-- Source information --
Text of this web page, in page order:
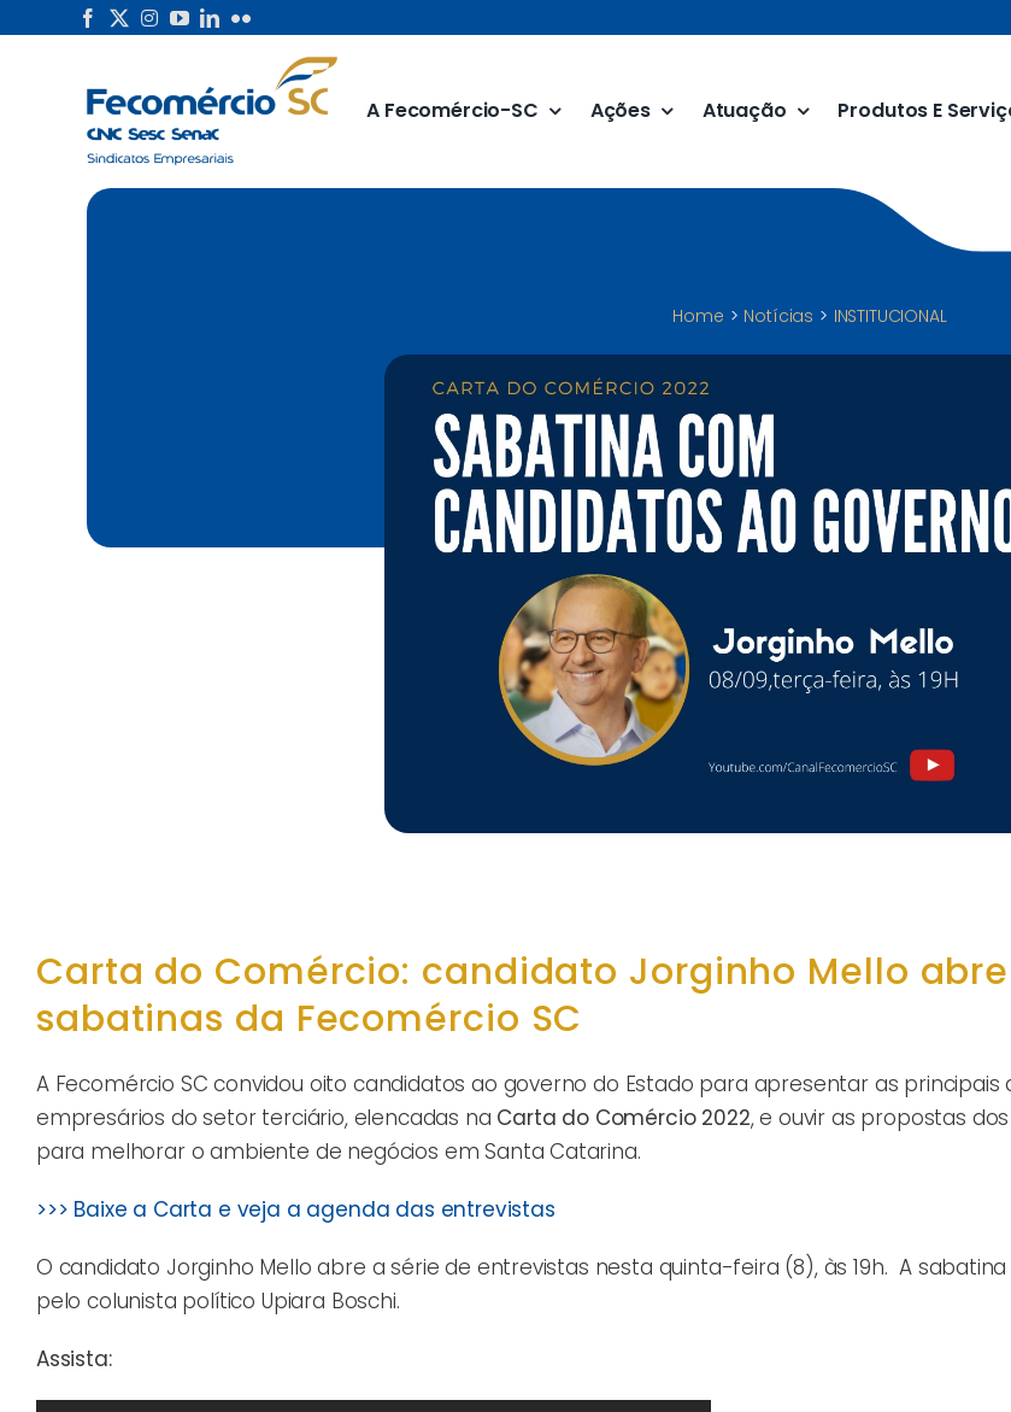
A Fecomércio-SC Ações Atuação Produtos E
Home Notícias INSTITUCIONAL
Carta do Comércio: candidato Jorginho Mello
sabatinas da Fecomércio SC
A Fecomércio SC convidou oito candidatos ao governo do Estado para apresentar as principais
empresários do setor terciário, elencadas na Carta do Comércio 2022, e ouvir as propostas
para melhorar o ambiente de negócios em Santa Catarina.
>>> Baixe a Carta e veja a agenda das entrevistas
O candidato Jorginho Mello abre a série de entrevistas nesta quinta-feira (8), às 19h. A
pelo colunista político Upiara Boschi.
Assista:
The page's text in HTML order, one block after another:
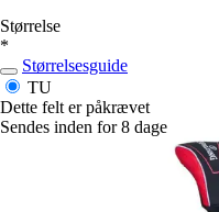
Størrelse
*
Størrelsesguide
TU
Dette felt er påkrævet
Sendes inden for 8 dage
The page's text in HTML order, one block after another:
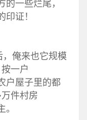
一些烂尾，
证！
俺来也它规模
一户
户屋子里的都
件村房
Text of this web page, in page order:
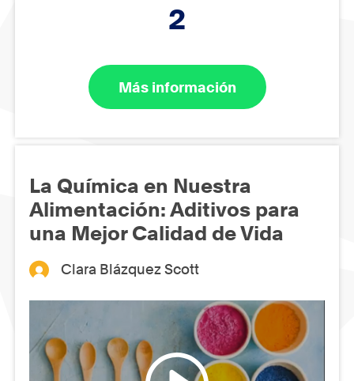
2
Más información
La Química en Nuestra
Alimentación: Aditivos para
una Mejor Calidad de Vida
Clara Blázquez Scott
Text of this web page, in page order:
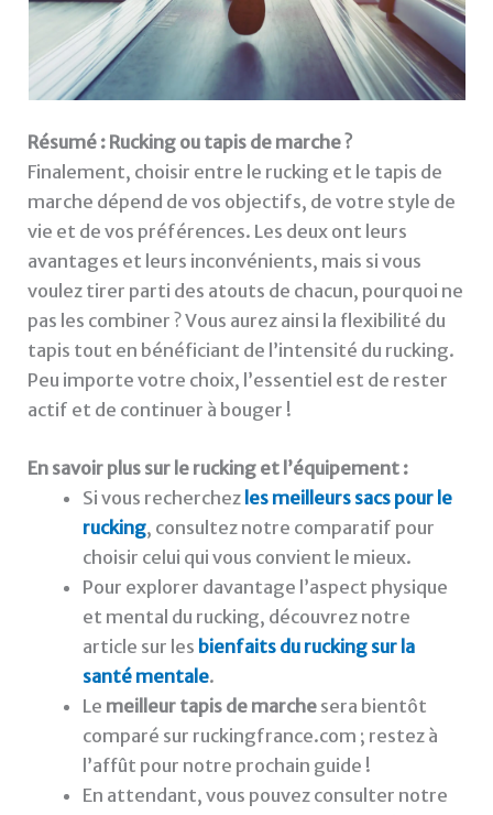
Résumé : Rucking ou tapis de marche ?
Finalement, choisir entre le rucking et le tapis de
marche dépend de vos objectifs, de votre style de
vie et de vos préférences. Les deux ont leurs
avantages et leurs inconvénients, mais si vous
voulez tirer parti des atouts de chacun, pourquoi ne
pas les combiner ? Vous aurez ainsi la flexibilité du
tapis tout en bénéficiant de l’intensité du rucking.
Peu importe votre choix, l’essentiel est de rester
actif et de continuer à bouger !
En savoir plus sur le rucking et l’équipement :
Si vous recherchez les meilleurs sacs pour le
rucking, consultez notre comparatif pour
choisir celui qui vous convient le mieux.
Pour explorer davantage l’aspect physique
et mental du rucking, découvrez notre
article sur les bienfaits du rucking sur la
santé mentale.
Le meilleur tapis de marchesera bientôt
comparé sur ruckingfrance.com ; restez à
l’affût pour notre prochain guide !
En attendant, vous pouvez consulter notre
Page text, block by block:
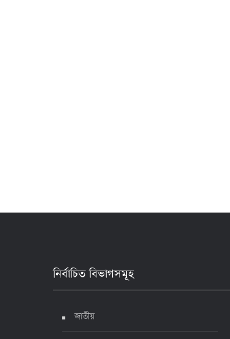
নির্বাচিত বিভাগসমূহ
জাতীয়
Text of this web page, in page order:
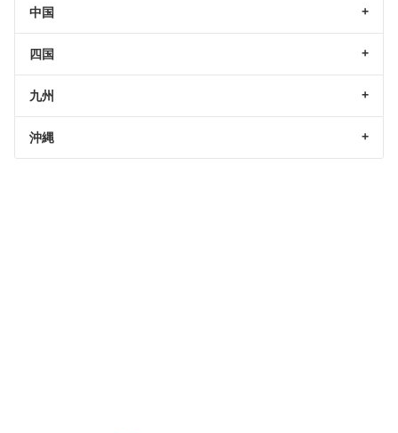
中国
四国
九州
沖縄
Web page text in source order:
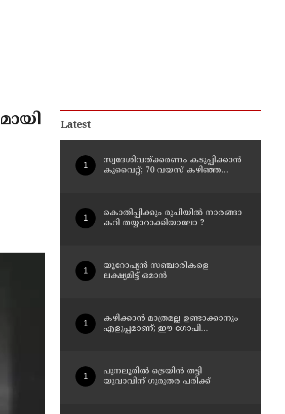
Latest
സ്വദേശിവത്ക്കരണം കടുപ്പിക്കാന്‍
കുവൈറ്റ്; 70 വയസ് കഴിഞ്ഞ
കൊതിപ്പിക്കും രുചിയിൽ നാരങ്ങാ
കറി തയ്യാറാക്കിയാലോ ?
യൂറോപ്യന്‍ സഞ്ചാരികളെ
ലക്ഷ്യമിട്ട് ഒമാന്‍
കഴിക്കാൻ മാത്രമല്ല ഉണ്ടാക്കാനും
എളുപ്പമാണ്; ഈ ഗോപി
പുനലൂരിൽ ട്രെയിൻ തട്ടി
യുവാവിന് ഗുരുതര പരിക്ക്
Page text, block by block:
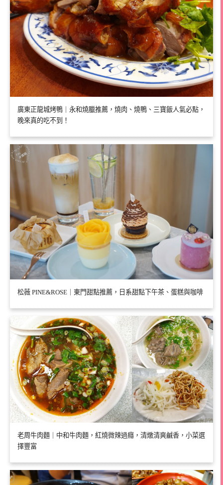
廣東正龍城烤鴨｜永和燒臘推薦，燒肉、燒鴨、三寶飯人氣必點，
晚來真的吃不到！
松薇 PINE&ROSE｜東門甜點推薦，日系甜點下午茶、蛋糕與咖啡
老周牛肉麵｜中和牛肉麵，紅燒微辣過癮，清燉清爽鹹香，小菜選
擇豐富
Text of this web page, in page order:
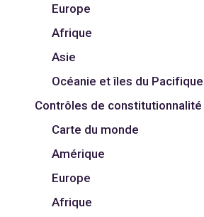
Europe
Afrique
Asie
Océanie et îles du Pacifique
Contrôles de constitutionnalité
Carte du monde
Amérique
Europe
Afrique
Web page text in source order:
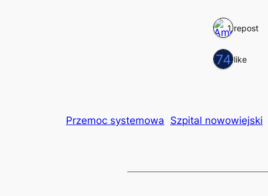
1 repost
1 like
Przemoc systemowa Szpital nowowiejski
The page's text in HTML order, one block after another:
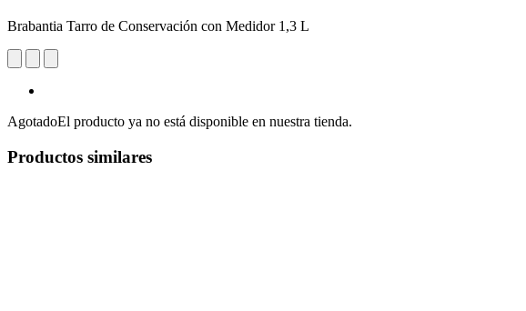
Brabantia Tarro de Conservación con Medidor 1,3 L
AgotadoEl producto ya no está disponible en nuestra tienda.
Productos similares
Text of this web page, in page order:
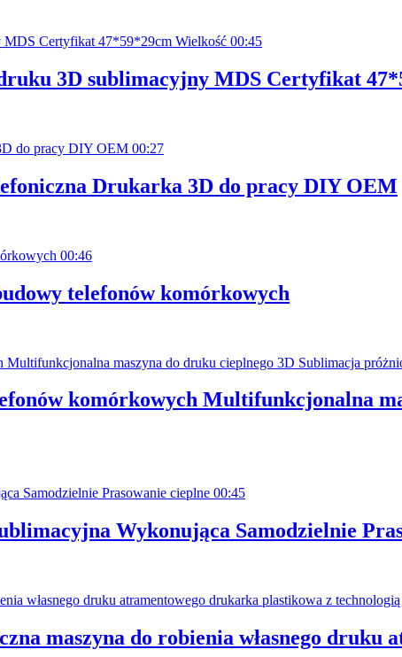
00:45
3D sublimacyjny MDS Certyfikat
00:27
Drukarka 3D do pracy DIY OEM
00:46
telefonów komórkowych
komórkowych Multifunkcjonalna
00:45
Wykonująca Samodzielnie
maszyna do robienia własnego druku
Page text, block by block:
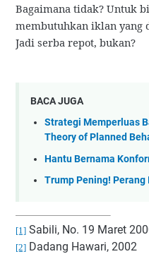
Bagaimana tidak? Untuk
membutuhkan iklan yang
Jadi serba repot, bukan?
BACA JUGA
Strategi Memperluas
Theory of Planned
Hantu Bernama
Trump Pening! Perang
[1] Sabili, No. 19 Maret
[2] Dadang Hawari, 2002
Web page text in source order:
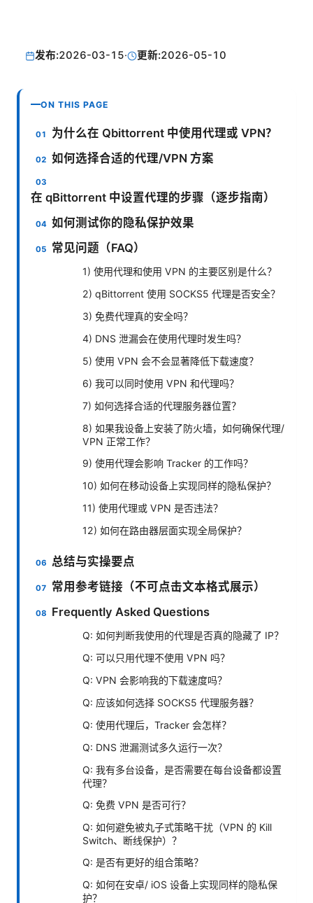
发布:2026-03-15· 更新:2026-05-10
ON THIS PAGE
为什么在 Qbittorrent 中使用代理或 VPN？
如何选择合适的代理/VPN 方案
在 qBittorrent 中设置代理的步骤（逐步指南）
如何测试你的隐私保护效果
常见问题（FAQ）
1) 使用代理和使用 VPN 的主要区别是什么？
2) qBittorrent 使用 SOCKS5 代理是否安全？
3) 免费代理真的安全吗？
4) DNS 泄漏会在使用代理时发生吗？
5) 使用 VPN 会不会显著降低下载速度？
6) 我可以同时使用 VPN 和代理吗？
7) 如何选择合适的代理服务器位置？
8) 如果我设备上安装了防火墙，如何确保代理/
VPN 正常工作？
9) 使用代理会影响 Tracker 的工作吗？
10) 如何在移动设备上实现同样的隐私保护？
11) 使用代理或 VPN 是否违法？
12) 如何在路由器层面实现全局保护？
总结与实操要点
常用参考链接（不可点击文本格式展示）
Frequently Asked Questions
Q: 如何判断我使用的代理是否真的隐藏了 IP？
Q: 可以只用代理不使用 VPN 吗？
Q: VPN 会影响我的下载速度吗？
Q: 应该如何选择 SOCKS5 代理服务器？
Q: 使用代理后，Tracker 会怎样？
Q: DNS 泄漏测试多久运行一次？
Q: 我有多台设备，是否需要在每台设备都设置
代理？
Q: 免费 VPN 是否可行？
Q: 如何避免被丸子式策略干扰（VPN 的 Kill
Switch、断线保护）？
Q: 是否有更好的组合策略？
Q: 如何在安卓/ iOS 设备上实现同样的隐私保
护？
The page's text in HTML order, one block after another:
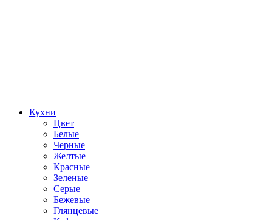
Кухни
Цвет
Белые
Черные
Желтые
Красные
Зеленые
Серые
Бежевые
Глянцевые

-- Directions --
With every picture omitted, write out the material exactly from its first line through the line containing "agenda das entrevistas".

-- Result of the exercise --
Text of this web page, in page order:
A Fecomércio-SC Ações Atuação Produtos E
Home Notícias INSTITUCIONAL
Carta do Comércio: candidato Jorginho Mello
sabatinas da Fecomércio SC
A Fecomércio SC convidou oito candidatos ao governo do Estado para apresentar as principais
empresários do setor terciário, elencadas na Carta do Comércio 2022, e ouvir as propostas
para melhorar o ambiente de negócios em Santa Catarina.
>>> Baixe a Carta e veja a agenda das entrevistas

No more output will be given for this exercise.